### BRIEF
Set down the whole listing below exactly. The pictures stay out.

### DATASET CONTENT
- - - -
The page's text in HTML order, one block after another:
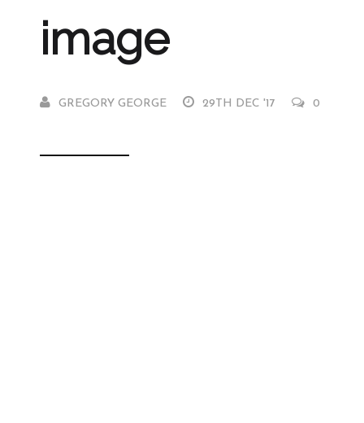
image
GREGORY GEORGE 29TH DEC '17 0
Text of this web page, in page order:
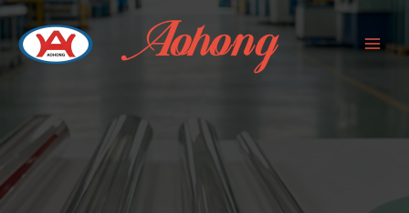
- - - -
### EXERCISE SOLUTION
The page's text in HTML order, one block after another:
image
GREGORY GEORGE 29TH DEC '17 0
Text of this web page, in page order:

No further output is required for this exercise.